Après vint ce qui m’importe le plus, ce que le reste du monde ne voit pas. Je lui retirai le harnais, l’enveloppai dans une couverture, le fis asseoir dans le fauteuil et lui apportai l’eau que je lui avais auparavant refusée. Je lui frottai les poignets là où les cordes avaient laissé leur marque légère, lui parlai tout bas, lui demandai comment il allait vraiment.

— Je ne sais pas quoi dire — confessa-t-il, et sa voix sortait différente, plus jeune, presque neuve—. Ce n’était pas ce que j’attendais.

— Ça ne l’est jamais. Tu as utilisé le mot de sécurité ?

— Non.

— Tu en avais besoin ?

Il y réfléchit avec une honnêteté dont, une demi-heure plus tôt, il aurait été incapable.

— Non.

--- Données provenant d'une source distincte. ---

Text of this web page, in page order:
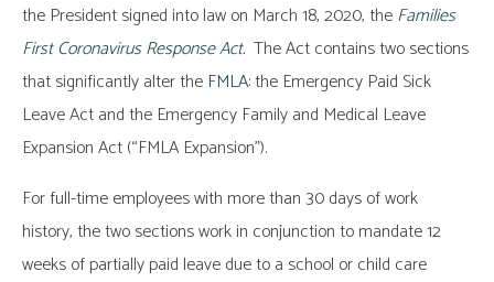
the President signed into law on March 18, 2020, theFamilies
First Coronavirus Response Act. The Act contains two sections
that significantly alter the FMLA: the Emergency Paid Sick
Leave Act and the Emergency Family and Medical Leave
Expansion Act (“FMLA Expansion”).
For full-time employees with more than 30 days of work
history, the two sections work in conjunction to mandate 12
weeks of partially paid leave due to a school or child care
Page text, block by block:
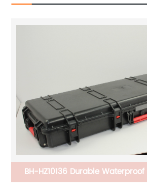
BH-HZ10136 Durable
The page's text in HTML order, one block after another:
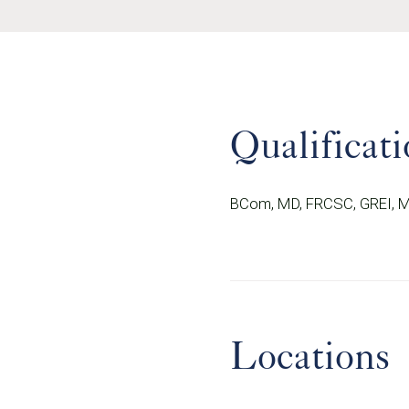
BCom, MD, FRCSC, GREI,
Locations
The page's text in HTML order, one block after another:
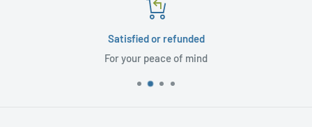
Satisfied or refunded
For your peace of mind
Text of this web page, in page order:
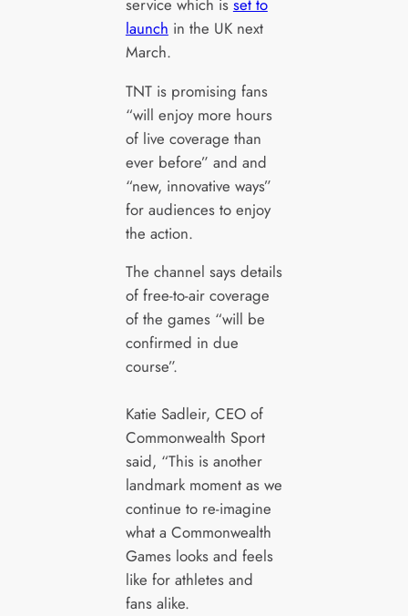
service which is set to
launch in the UK next
March.
TNT is promising fans
“will enjoy more hours
of live coverage than
ever before” and and
“new, innovative ways”
for audiences to enjoy
the action.
The channel says details
of free-to-air coverage
of the games “will be
confirmed in due
course”.
Katie Sadleir, CEO of
Commonwealth Sport
said, “This is another
landmark moment as we
continue to re-imagine
what a Commonwealth
Games looks and feels
like for athletes and
fans alike.
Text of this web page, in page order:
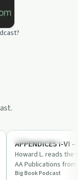
Recovery with AA
Howard L. reads the
AA Publications
offering valuable
Big Book Podcast
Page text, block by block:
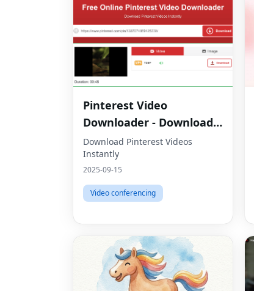
Pinterest Video
Downloader - Download
HD Videos Online
Download Pinterest Videos
Instantly
2025-09-15
Video conferencing
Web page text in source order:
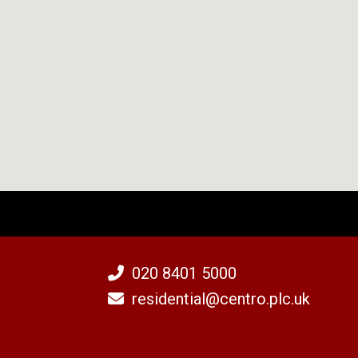
020 8401 5000
residential@centro.plc.uk
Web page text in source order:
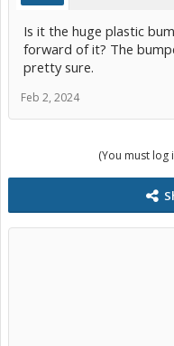
Is it the huge plastic
forward of it? The
pretty sure.
Feb 2, 2024
(You must log
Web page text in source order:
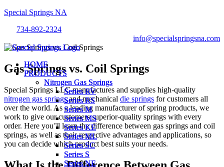
Special Springs NA
734-892-2324
info@specialspringsna.com
Menu
HOME
PRODUCTS
Nitrogen Gas Springs
Series RV
Series RS
Series M
Series MS
Series KE
Series ML
Series SC
Series S
Series NE
Menu
HOME
PRODUCTS
Nitrogen Gas Springs
Series RV
Series RS
Series M
Series MS
Series KE
Series ML
Series SC
Series S
Series NE
Gas Springs vs. Coil Springs
Special Springs LLC manufactures and supplies high-quality
nitrogen gas springsand mechanical die springs for customers all
over the world. As a leading manufacturer of spring products, we
work to give our customers superior-quality springs with every
order. Here you’ll learn the difference between gas springs and coil
springs, as well as their respective advantages and applications, so
you can decide which product best suits your needs.
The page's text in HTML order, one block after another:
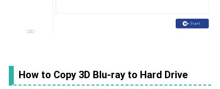
How to Copy 3D Blu-ray to Hard Drive
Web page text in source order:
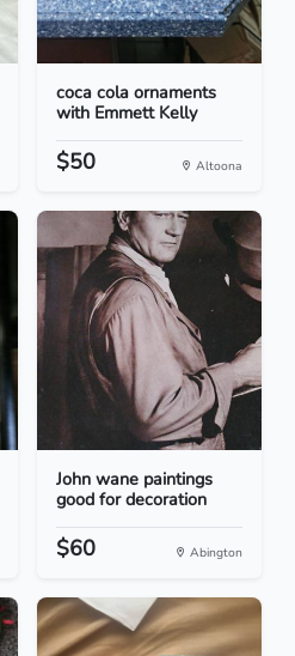
coca cola ornaments
with Emmett Kelly
$50 Altoona
John wane paintings
good for decoration
$60 Abington
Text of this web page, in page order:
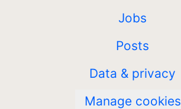
Jobs
Posts
Data & privacy
Manage cookies
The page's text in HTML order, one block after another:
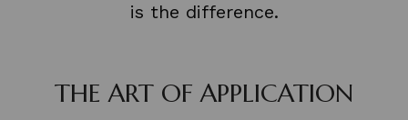
is the difference.
THE ART OF APPLICATION
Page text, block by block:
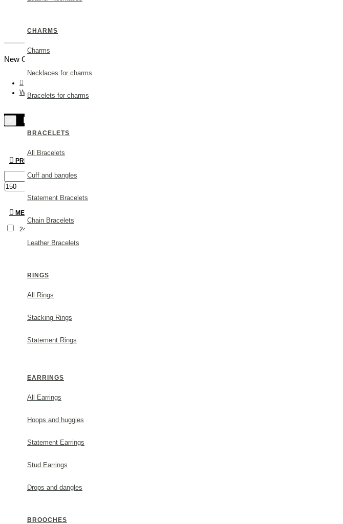
CHARMS
Charms
Necklaces for charms
Bracelets for charms
BRACELETS
All Bracelets
Cuff and bangles
Statement Bracelets
Chain Bracelets
Leather Bracelets
RINGS
All Rings
Stacking Rings
Statement Rings
EARRINGS
All Earrings
Hoops and huggies
Statement Earrings
Stud Earrings
Drops and dangles
BROOCHES
New Customer |
Wedding Gifts
Filters
PRICE
METAL
24Κ Gold Vermeil
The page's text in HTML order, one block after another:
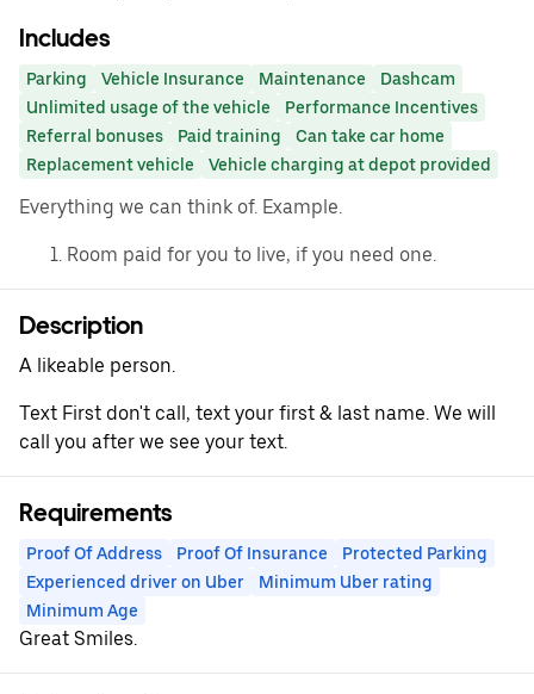
Includes
Parking Vehicle Insurance Maintenance
Dashcam
Unlimited usage of the vehicle
Performance Incentives
Referral bonuses
Paid training
Can take car home
Replacement vehicle
Vehicle charging at depot provided
Everything we can think of. Example.
Room paid for you to live, if you need one.
Description
A likeable person.
Text First don't call, text your first & last name. We will
call you after we see your text.
Requirements
Proof Of Address Proof Of Insurance
Protected Parking
Experienced driver on Uber
Minimum Uber rating
Minimum Age
Great Smiles.
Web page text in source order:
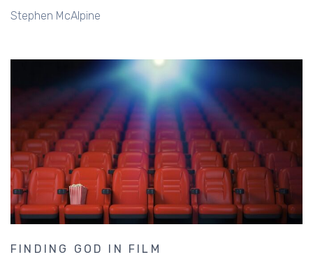
Stephen McAlpine
FINDING GOD IN FILM
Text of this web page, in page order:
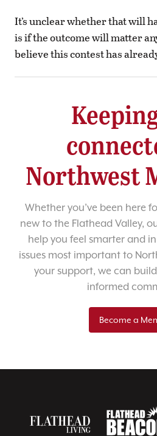
It’s unclear whether that will
is if the outcome will matter
believe this contest has
Northwest
Whether you’ve been here
new to the Flathead Valley,
help you feel smarter and
issues most important to
your support, we can
informed
Become a
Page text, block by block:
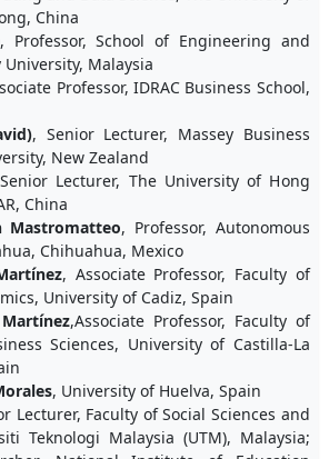
China
, Professor, School of Engineering and
University, Malaysia
Professor, IDRAC Business School,
, Senior Lecturer, Massey Business
New Zealand
Lecturer, The University of Hong
China
Mastromatteo, Professor, Autonomous
Chihuahua, Mexico
, Associate Professor, Faculty of
University of Cadiz, Spain
,Associate Professor, Faculty of
Sciences, University of Castilla-La
, University of Huelva, Spain
Lecturer, Faculty of Social Sciences and
Teknologi Malaysia (UTM), Malaysia;
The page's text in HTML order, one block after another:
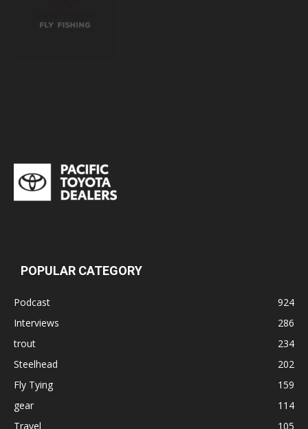
POPULAR CATEGORY
Podcast
924
Interviews
286
trout
234
Steelhead
202
Fly Tying
159
gear
114
Travel
105
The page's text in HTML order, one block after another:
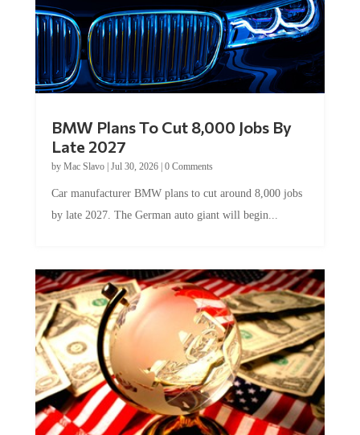
BMW Plans To Cut 8,000 Jobs By
Late 2027
by Mac Slavo| Jul 30, 2026| 0 Comments
Car manufacturer BMW plans to cut around 8,000 jobs
by late 2027. The German auto giant will begin...
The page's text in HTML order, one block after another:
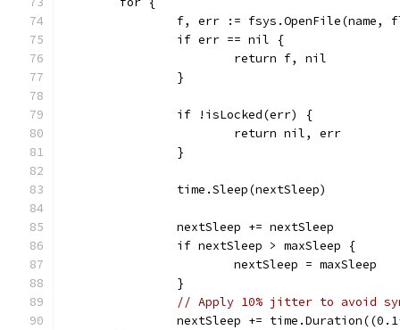
f, err := fsys.OpenFile(name,
		if err == nil {
			return f, nil
		}
		if !isLocked(err) {
			return nil, err
		}
		time.Sleep(nextSleep)
		nextSleep += nextSleep
		if nextSleep > maxSleep {
			nextSleep = maxSleep
		}
// Apply 10% jitter to avoid
nextSleep +=

Mais ça m’a plu de savoir qu’il était là. — Il sourit, et pour la première fois ce fut un sourire sans public—. Je crois que je venais pour autre chose et que je repars avec ce que je ne savais pas chercher.

— C’est presque toujours comme ça — dis-je—. Le corps sait ce que la bouche met des années à admettre.

Il s’habilla en silence, sans théâtre cette fois, pliant lui-même la couverture et la laissant à sa place. À la porte, il s’arrêta, hésita, et lâcha la seule chose qu’il lui coûtait vraiment de dire.

— Je peux revenir ?

— Si tu viens sans bruit — répondis-je—. Si tu viens pour apprendre et non pour jouer. Alors oui.

Il acquiesça et repartit plus silencieux qu’il n’était arrivé. Je ne lui avais pas rabatté son caquet sur commande de qui que ce soit. Il se l’était rabattu tout seul, dès qu’il avait compris que céder, quand on choisit bien les mains auxquelles on se rend, ce n’est pas perdre quoi que ce soit. C’est, enfin, se reposer.